The play, currently on the boards at Live Theatre Workshop, is set in early 1988, just as Ronald Reagan, after eight years of reinstating greed and dishonesty as America's moral imperatives, was about to shuffle off to drooling dementia. It was a time when a few business folks still had something resembling a conscience, and that's what enables the characters in Cash Flow to argue for a full 90 minutes over whether or not to save the business by burning down the warehouse and collecting the insurance money. Today, the question wouldn't be whether to do it, but how to make the arsonist's payment look like a capital investment.

The publishing firm's sales manager, Casey McDermott (Bruce Bieszki), is the one pushing for arson. "This isn't wrong," he says. "It's just another way of cutting expenses." Chief accountant Marty Blasingame (John McRostie), a frightened man who declares that he thrives on monotony, advocates filing for Chapter 11 bankruptcy, a relatively honorable way out even though it will destroy the family-owned company's reputation. CEO Elliot Gallagher (Cliff Madison), the young and unprepared inheritor of the firm, is leaning toward bringing in an unsavory partner. But Elliot is unable to stand up to the arguments of Casey, the sort of amoral bully familiar from Glengarry Glen Ross and In The Company of Men.

Even the arsonist called in for an interview (Tony Eckstat) has a better-defined conscience than the businessmen. Might it be wiser, just maybe, to develop the ambitious computer-assisted educational program advocated by the editorial chief (Maria Fletcher), and fund it with--horror of horrors--Elliot's own money? Does Elliot even have the guts to consider doing the right thing?

Spread that out over an hour and a half, and you've got the action of Cash Flow. This is not a plot-driven play; it's a character study, and its success hinges on how well the three lead actors negotiate their roles. Fear not; Live Theatre Workshop's production does, indeed, succeed.

Madison's Elliot is anguished and impotent, but well-meaning; McRostie's Marty finds honor through complacency and fear, if nothing else; Bieszki's Casey is the quintessential small-time corporate jerk, motivated by money and power but not by the work ethic needed to achieve money and power on a grand scale. Bieszki also directs the play, keeping the characters' various pathologies neatly distinct from one another.

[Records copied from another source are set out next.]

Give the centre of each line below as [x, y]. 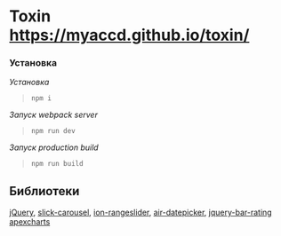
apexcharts [30, 222]
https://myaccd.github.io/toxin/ [129, 35]
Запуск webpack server [53, 115]
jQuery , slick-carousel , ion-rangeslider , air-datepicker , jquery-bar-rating [141, 212]
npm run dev [53, 131]
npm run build [57, 164]
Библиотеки [44, 191]
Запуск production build [54, 147]
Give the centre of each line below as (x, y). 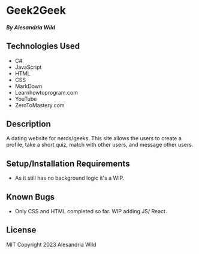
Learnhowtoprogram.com (46, 92)
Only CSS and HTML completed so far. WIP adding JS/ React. (91, 211)
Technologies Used (43, 46)
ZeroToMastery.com (40, 105)
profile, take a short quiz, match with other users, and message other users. (100, 145)
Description (28, 124)
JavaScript (28, 67)
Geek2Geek (36, 10)
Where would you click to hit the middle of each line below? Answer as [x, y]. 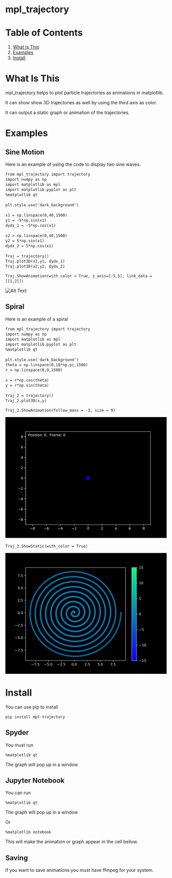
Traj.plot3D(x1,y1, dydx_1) [35, 261]
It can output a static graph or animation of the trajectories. [68, 113]
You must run [19, 745]
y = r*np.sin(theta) [27, 385]
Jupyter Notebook [35, 781]
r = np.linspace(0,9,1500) [34, 370]
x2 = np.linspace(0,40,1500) [36, 236]
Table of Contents [44, 33]
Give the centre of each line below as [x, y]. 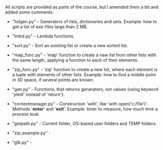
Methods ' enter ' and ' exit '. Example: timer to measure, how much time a [85, 109]
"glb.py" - [22, 142]
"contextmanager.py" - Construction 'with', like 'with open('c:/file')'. [80, 104]
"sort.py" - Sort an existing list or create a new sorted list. [70, 45]
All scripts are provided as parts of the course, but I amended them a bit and [82, 7]
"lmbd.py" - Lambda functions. [43, 36]
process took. [26, 114]
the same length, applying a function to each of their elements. [75, 60]
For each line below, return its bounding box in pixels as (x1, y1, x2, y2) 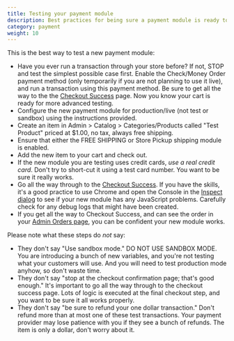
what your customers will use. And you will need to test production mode (17, 259, 227, 268)
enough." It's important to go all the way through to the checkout (17, 281, 203, 290)
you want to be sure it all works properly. (17, 296, 134, 305)
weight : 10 (7, 29, 39, 37)
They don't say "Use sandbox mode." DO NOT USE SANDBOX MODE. (17, 244, 217, 253)
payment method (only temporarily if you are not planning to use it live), (17, 77, 223, 86)
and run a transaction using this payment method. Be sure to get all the (17, 84, 221, 93)
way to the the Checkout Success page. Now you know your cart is (17, 92, 211, 100)
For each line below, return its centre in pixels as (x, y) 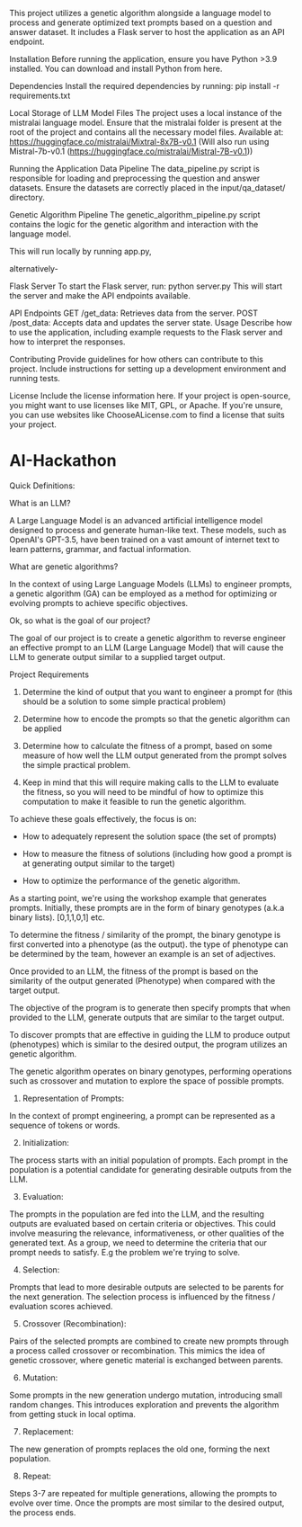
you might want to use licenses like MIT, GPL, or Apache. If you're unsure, (146, 405)
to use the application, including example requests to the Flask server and (146, 332)
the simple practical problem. (76, 764)
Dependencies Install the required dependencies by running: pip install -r (145, 86)
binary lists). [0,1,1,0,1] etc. (57, 917)
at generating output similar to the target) (98, 863)
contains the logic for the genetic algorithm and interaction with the (134, 224)
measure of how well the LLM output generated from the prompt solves (155, 755)

In the secondary roles, Fletcher develops a nicely confident, teasing relationship with the main trio, and Eckstat as the arsonist saunters in just long enough to give the play a moral center.

This is one of the company's simplest productions of late--a minimal set, hardly any props, no music and not much stage business except for a careful choreography that plays to the entire theater-in-the-round. Nothing to distract from the text and its delivery--just the sort of leanness and integrity that today's business world so desperately needs.